Perequê diz que vive em uma região turística onde se fala em respeitar o meio ambiente, fazendo reservas, mas se esquece do povo que mora dentro dessas reservas.

— Na verdade, essas pessoas não foram morar nas reservas, e sim as reservas é que foram morar nas pessoas. Isso porque chega-se em uma vila de pescadores, que já existe há 300 anos e a transforma em reserva. Mas se esquecem das pessoas que moram ali, e passam por cima dos seus costumes e tudo que faz parte da sua existência — constata.

— Logo em seguida vem o turismo, que também já não respeita nada do dia-a-dia dessa cultura local, e até insere os seus jeitos.
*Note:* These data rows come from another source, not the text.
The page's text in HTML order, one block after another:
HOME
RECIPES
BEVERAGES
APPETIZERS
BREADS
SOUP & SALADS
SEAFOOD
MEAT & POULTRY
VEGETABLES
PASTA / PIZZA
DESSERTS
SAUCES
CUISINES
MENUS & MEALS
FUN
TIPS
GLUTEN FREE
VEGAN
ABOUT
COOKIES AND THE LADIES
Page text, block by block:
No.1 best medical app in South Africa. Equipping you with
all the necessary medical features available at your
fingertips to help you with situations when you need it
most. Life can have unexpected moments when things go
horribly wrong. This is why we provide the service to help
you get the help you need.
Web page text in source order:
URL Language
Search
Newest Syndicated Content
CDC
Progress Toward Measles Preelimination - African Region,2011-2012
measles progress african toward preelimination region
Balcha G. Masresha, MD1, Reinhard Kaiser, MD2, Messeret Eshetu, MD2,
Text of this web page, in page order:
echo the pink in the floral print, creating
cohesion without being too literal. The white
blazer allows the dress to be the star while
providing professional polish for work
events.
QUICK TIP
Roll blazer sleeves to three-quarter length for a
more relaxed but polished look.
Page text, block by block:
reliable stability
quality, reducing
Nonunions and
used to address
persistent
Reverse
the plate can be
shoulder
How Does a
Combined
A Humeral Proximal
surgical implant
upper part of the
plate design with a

É contra tudo isso que lutamos com a Rede Caiçara de Cultura. O que queremos é fortalecer nossa cultura para poder receber os turistas, sem danos. Até porque ele é uma pessoa que vem para saber como eu vivo e tem que respeitar o meu jeito — diz.
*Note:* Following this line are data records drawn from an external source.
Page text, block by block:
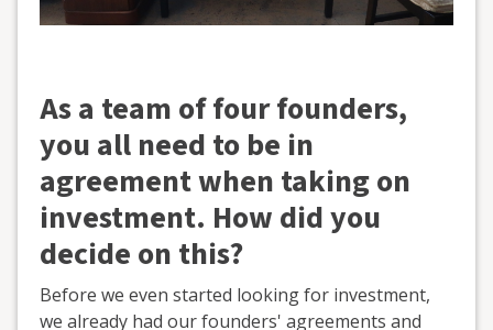
As a team of four founders,
you all need to be in
agreement when taking on
investment. How did you
decide on this?
Before we even started looking for investment,
we already had our founders' agreements and

Outro problema são pessoas que chegam atraídas pela ilusão de enriquecer com o turismo, e acabam causando o aparecimento de criança abandonadas no local, mendigos.

— Muita gente vem para cá pensando que aqui é uma 'mina de dinheiro', e não sabem eles que a 'mina de dinheiro' daqui é só para o grupo empresarial que explora o turismo e que, muitas vezes, não está nem um pouco preocupado com a questão cultural, muito menos com o povo — fala.
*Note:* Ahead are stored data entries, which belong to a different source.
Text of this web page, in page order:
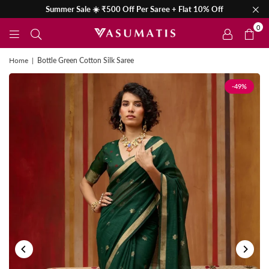
Summer Sale ☀️ ₹500 Off Per Saree + Flat 10% Off
0
Home | Bottle Green Cotton Silk Saree
-49%
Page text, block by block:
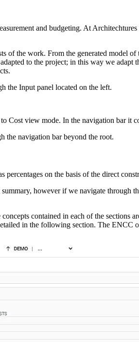
and budgeting. At
the work. From the generated model
to the project; in this way we
the Input panel located on the left.
Cost view mode. In the navigation bar it
the navigation bar beyond the root.
on the basis of the direct
however if we navigate through
contained in each of the sections
in the following section. The ENCC

— E quem ganha dinheiro com turismo aqui não entende que existem as baixas temporadas, que é uma espécie de defeso cultural, o momento em que a comunidade trabalha para si própria, para produzir cultura, porque na alta temporada o turista está consumindo essa cultura produzida. — acrescenta.

Segundo Perequê o defeso cultural é exatamente a hora em que a comunidade se volta para fazer o exercício das suas manifestações artísticas, de onde surge os produtos culturais.

— Ele deve ser respeitado. É um momento de criação, de reflexão. Mas o empresário não pode ficar um dia sem ganhar dinheiro e explora o local até esgotá-lo. Costumo dizer que ao não se respeitar esse momento, se está dando um tiro nos próprios pés. As pessoas na verdade não estão 'bebendo a água da fonte', e sim 'tomando banho na fonte'. Automaticamente, essa nascente será prejudicada, começará cair areia e de repente terá uma poça de lama — compara.

— Isso acontece porque o empresário não veio para cá porque se apaixonou por algo aqui, e sim por ser um bom negócio. Ele nem sequer sofre com isso tudo, pois vai embora assim que esgotar toda a fonte, para fazer o mesmo em outro lugar. Com certeza na hora que ele olhar para a nascente e ela for uma poça de lama, ele vende tudo e vai fazer lama em outro lugar — acrescenta.

— Basicamente, a minha luta é para que isso não aconteça: canto, denuncio, uso a minha música a serviço do nosso povo. E ao mesmo tempo vou sobrevivendo com ela e com meu trabalho de compositor — diz Luiz Perequê, que é bastante conhecido na região, fazendo shows em toda parte, em muitos lugares do país.